# sheeps?



## osborne311 (Aug 1, 2011)

My Dad is visiting from out of town. I am Thinking about taking my Dad to either Bob Sykes or Pensacola Pier later today or tomorrow specifically to try for some sheepshead. Plan to use fiddler crabs on #2 (not 2/0) circles with a carolina rig straight down along the columns. Anyone know which of those locations would be better and if my thinking is right? He has never caught one and I do not have a boat right now so would really like to give him a fighting chance to land one. 
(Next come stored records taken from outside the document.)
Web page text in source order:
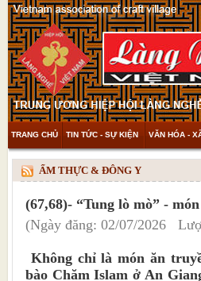
TRANG CHỦ TIN TỨC - SỰ KIỆN VĂN HÓA -
THAM KHẢO & KHÁM PHÁ VIDEO
ẨM THỰC & ĐÔNG Y
(67,68)- “Tung lò mò” -
(Ngày đăng: 02/07/2026
Không chỉ là món ăn
bào Chăm Islam ở An
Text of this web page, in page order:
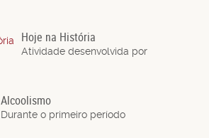
Hoje na História
Atividade desenvolvida por
Alcoolismo
Durante o primeiro período
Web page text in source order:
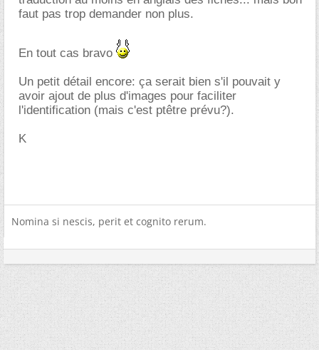
faut pas trop demander non plus.
En tout cas bravo
Un petit détail encore: ça serait bien s'il pouvait y
avoir ajout de plus d'images pour faciliter
l'identification (mais c'est ptêtre prévu?).
K
Nomina si nescis, perit et cognito rerum.
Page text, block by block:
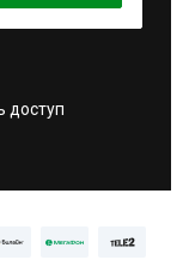
доступ
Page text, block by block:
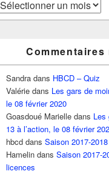
Archives
Commentaires
Sandra dans HBCD – Quiz
Valérie dans Les gars de
le 08 février 2020
Goasdoué Marielle dans Les
13 à l’action, le 08 février
hbcd dans Saison 2017-
Hamelin dans Saison 2017-
licences
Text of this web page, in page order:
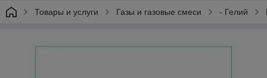
Товары и услуги Газы и газовые смеси - Гелий

If anyone knows of another location better than the two I listed without a boat please let me know. 

Thanks.


----------



## Rooster80 (Mar 7, 2011)

I am going to try the same thing tomorrow. My kids are off school this week so hopefully they can snag a couple sheepies. I am new to the area but they caught a bunch last year in the Indian River Lagoon and had a blast. Good luck and I will put a report up if I get anything.

BTW, Broxson's will have fiddlers in stock tomorrow morning (not for sure where your local bait shop is) as they were out on Monday.


Dave


----------



## bbarton13 (May 4, 2009)

Wirelessly posted (Iphone )

Bob sikes or even the new 3 mile drive on should hold some


----------



## osborne311 (Aug 1, 2011)

Tried Bob Sikes late afternoon today. Got one solid hit on a fiddler crab but it just gave it a whack and then nothing. I got no other action at all. Dropped it close to the bridge piers a bunch of times, started bottom and worked my way up to see if they were suspended. The only hit I got was bumping it along the bottom from the drive over piers back towards Sikes carolina style. No idea what hit it cause I did not catch it. It hit once and then ignored it.
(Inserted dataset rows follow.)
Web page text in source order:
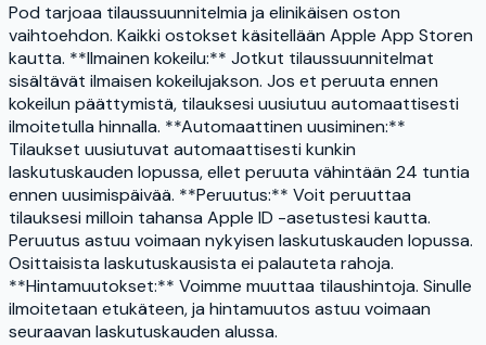
Pod tarjoaa tilaussuunnitelmia ja elinikäisen oston
vaihtoehdon. Kaikki ostokset käsitellään Apple App Storen
kautta. **Ilmainen kokeilu:** Jotkut tilaussuunnitelmat
sisältävät ilmaisen kokeilujakson. Jos et peruuta ennen
kokeilun päättymistä, tilauksesi uusiutuu automaattisesti
ilmoitetulla hinnalla. **Automaattinen uusiminen:**
Tilaukset uusiutuvat automaattisesti kunkin
laskutuskauden lopussa, ellet peruuta vähintään 24 tuntia
ennen uusimispäivää. **Peruutus:** Voit peruuttaa
tilauksesi milloin tahansa Apple ID -asetustesi kautta.
Peruutus astuu voimaan nykyisen laskutuskauden lopussa.
Osittaisista laskutuskausista ei palauteta rahoja.
**Hintamuutokset:** Voimme muuttaa tilaushintoja. Sinulle
ilmoitetaan etukäteen, ja hintamuutos astuu voimaan
seuraavan laskutuskauden alussa.

I will try again - Good Luck tomorrow Rooster. Hope you do better than I.


----------



## Rooster80 (Mar 7, 2011)

I was out there today from 10:30 - 12:30 with fiddlers and didn't catch a thing. A guy 50 yards down from us caught three nice ones in the span of 15 minutes. I have one more day off work so I may try to head out to Ft. Pickens tomorrow then hit Sikes again and hope to keep my kids entertained lol!

Good luck to you as well!


----------



## osborne311 (Aug 1, 2011)

Did you notice that guy doing anything different? That is frustrating but at least we know they are there. lol


----------



## bbarton13 (May 4, 2009)

Wirelessly posted (Iphone )

I leave mine on the bottom next to the pillings for atleast five minutes without moving. Bring sum crushed up barnacles and chum with them


----------



## Rooster80 (Mar 7, 2011)

Caught one two pounder today at Pickens, hopefully I can get a few more this weekend. :thumbup:


----------



## osborne311 (Aug 1, 2011)

Mind if I ask where at pickens you had your luck? Great catch.


----------



## Rooster80 (Mar 7, 2011)

Out towards the pier, I always sit at the beach though. Didn't see anybody else pull anything in. Hopefully it really starts heating up soon.


----------



## ClemsonTiger11 (Aug 12, 2010)

Make sure you are covering up your hooks good and using flourocarbon leader with a real small weight. I go with 8-12 pound leader. Those things are real spooky in clear water. Once they make it out to the pass and are spawning they seem a little less picky. We were using both live shrimp and fiddlers and they liked the fiddlers more (though we did get hits on the shrimp) but the fiddlers also stay on better.


----------



## osborne311 (Aug 1, 2011)

So a circle through the side of a fiddler like a peeler crab rig is a no go? Ugh, I have a lot to learn when I get off the beach. lol


----------